Family Part 3: It’s a Dog’s Life and Death

One day, we will see our animals again in the eternity of Christ. Paradise is open to all of God’s creatures.

  • Pope Francis

When you see me fly away without you

Shadow on the things you know

Feathers fall around you

And show you the way to go

  • Neil Young

 

Ain’t but three things in this world that’s worth a solitary dime. 

But old dogs, and children, and watermelon wine.

  • Tom T. Hall

Last year was a year of pet loss.  I had to put my 20-plus year old cat ‘RentaKitty’ to sleep in April.  She was a great cat, a tough old broad who could tell a story or two, and she had outlasted a husband, several moves, three cars, and two career changes.  My son had known her from birth, and it was very sad for both of us when we had to say goodbye.  Then over the summer I lost the last three hens that had moved with us to the farm when I remarried, as well as a rooster and a rabbit that had both been abandoned before we took them in.  It was sad.  I shed tears.  I let go.

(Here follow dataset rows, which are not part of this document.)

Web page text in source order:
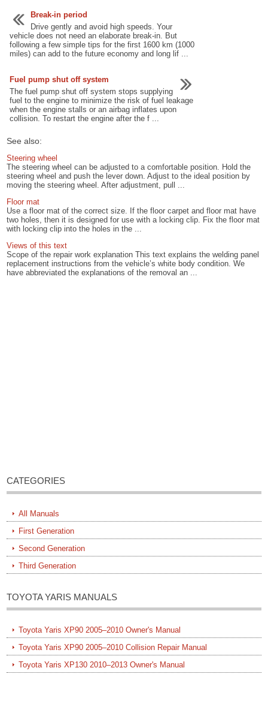
Break-in period
Drive gently and avoid high speeds. Your
vehicle does not need an elaborate break-in. But
following a few simple tips for the first 1600 km (1000
miles) can add to the future economy and long lif ...
Fuel pump shut off system
The fuel pump shut off system stops supplying
fuel to the engine to minimize the risk of fuel leakage
when the engine stalls or an airbag inflates upon
collision. To restart the engine after the f ...
See also:
Steering wheel
The steering wheel can be adjusted to a comfortable position. Hold the
steering wheel and push the lever down. Adjust to the ideal position by
moving the steering wheel. After adjustment, pull ...
Floor mat
Use a floor mat of the correct size. If the floor carpet and floor mat have
two holes, then it is designed for use with a locking clip. Fix the floor mat
with locking clip into the holes in the ...
Views of this text
Scope of the repair work explanation This text explains the welding panel
replacement instructions from the vehicle’s white body condition. We
have abbreviated the explanations of the removal an ...
CATEGORIES
All Manuals
First Generation
Second Generation
Third Generation
TOYOTA YARIS MANUALS
Toyota Yaris XP90 2005–2010 Owner's Manual
Toyota Yaris XP90 2005–2010 Collision Repair Manual
Toyota Yaris XP130 2010–2013 Owner's Manual
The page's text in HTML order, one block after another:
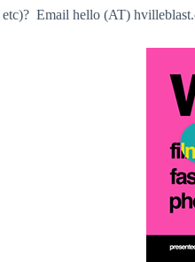
Email hello (AT)

In September my dog of twelve years became ill.  She had seemed “off” for a day or two, nothing I was too concerned about, and then she was suddenly at death’s door.  My husband and I carried her semi-comatose body into a clinic where I do some relief veterinary work.  I ran some blood work and took x-rays.  She had an astronomical white blood cell count, an enlarged heart, fluid in her chest cavity, kidney failure, and a visible tumor in her abdomen.

I knew it was terminal.  I asked the staff to help put an IV catheter into her so that I could take her home and euthanize her.  My husband demanded, “You’re a veterinarian; can’t you fix her?”  I relented and agreed that we would give her a chance.  I hooked her up to IV fluids at home and set up a hospital pen in our kitchen.  I gave her massive doses of antibiotics and corticosteroids… and she rallied!  By morning she was vastly improved.  She continued on fluids for a couple of days and on antibiotics for two more weeks.

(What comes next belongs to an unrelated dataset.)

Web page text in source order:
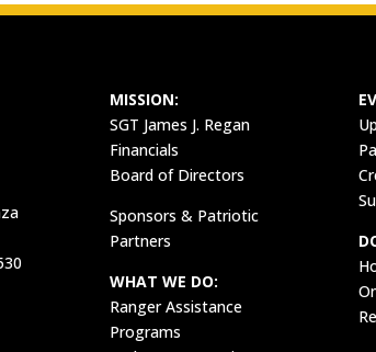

We had three fantastic weeks with her when she acted like her old self.  I knew it was only a temporary reprieve.  I knew in my heart that she would be gone by Thanksgiving.  I cherished every moment and took time to show her how much she was loved.

And then in October she crashed and burned.  I received a panicked message from my son that she was “really bad.”  I excused myself from the conference call with the USDA that we were on at work, and I headed home.  She was flat out on the floor.  My son and I lifted her onto her bed, I started treatment to make her more comfortable, and I drew a blood sample to access her organ function.    Maybe she would rally again?  I drove the sample to where I could meet a colleague who could run it at his clinic.  When I arrived, my husband called.  She was dead.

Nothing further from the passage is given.